College of Information, Qilu University of Technology(Shandong Academy of Sciences), Jinan, China.
Sci Rep. 2018 Jun 29;8(1):9856. doi: 10.1038/s41598-018-28084-8.
Protein secondary structure prediction is one of the most important and challenging problems in bioinformatics. Machine learning techniques have been applied to solve the problem and have gained substantial success in this research area. However there is still room for improvement toward the theoretical limit. In this paper, we present a novel method for protein secondary structure prediction based on a data partition and semi-random subspace method (PSRSM). Data partitioning is an important strategy for our method. First, the protein training dataset was partitioned into several subsets based on the length of the protein sequence.
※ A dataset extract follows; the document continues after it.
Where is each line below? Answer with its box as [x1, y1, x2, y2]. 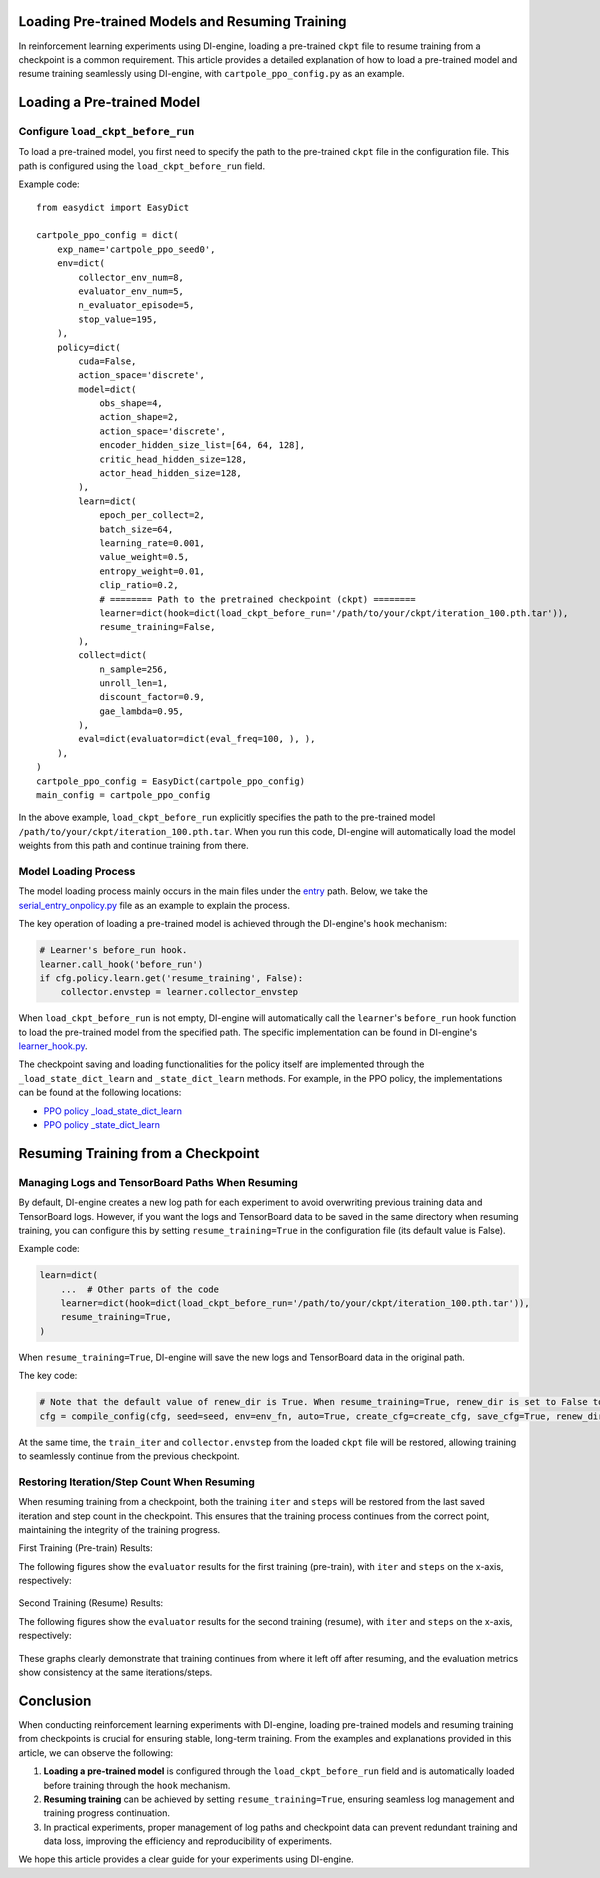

Then we trained base classifiers on the subspace data generated by the semi-random subspace method, and combined base classifiers by majority vote rule into ensemble classifiers on each subset. Multiple classifiers were trained on different subsets. These different classifiers were used to predict the secondary structures of different proteins according to the protein sequence length. Experiments are performed on 25PDB, CB513, CASP10, CASP11, CASP12, and T100 datasets, and the good performance of 86.38%, 84.53%, 85.51%, 85.89%, 85.55%, and 85.09% is achieved respectively. Experimental results showed that our method outperforms other state-of-the-art methods.
蛋白质二级结构预测是生物信息学中最重要和最具挑战性的问题之一。机器学习技术已被应用于解决该问题,并在该研究领域取得了实质性的成功。然而,要达到理论极限仍有改进的空间。本文提出了一种基于数据分区和半随机子空间方法(PSRSM)的蛋白质二级结构预测新方法。数据分区是我们方法的重要策略。首先,根据蛋白质序列的长度将蛋白质训练数据集划分为几个子集。然后,我们在半随机子空间方法生成的子空间数据上训练基本分类器,并通过多数投票规则将基本分类器组合成集成分类器,用于每个子集。在不同的子集中训练多个分类器。这些不同的分类器根据蛋白质序列长度预测不同蛋白质的二级结构。在 25PDB、CB513、CASP10、CASP11、CASP12 和 T100 数据集上进行了实验,分别取得了 86.38%、84.53%、85.51%、85.89%、85.55%和 85.09%的优异性能。实验结果表明,我们的方法优于其他最先进的方法。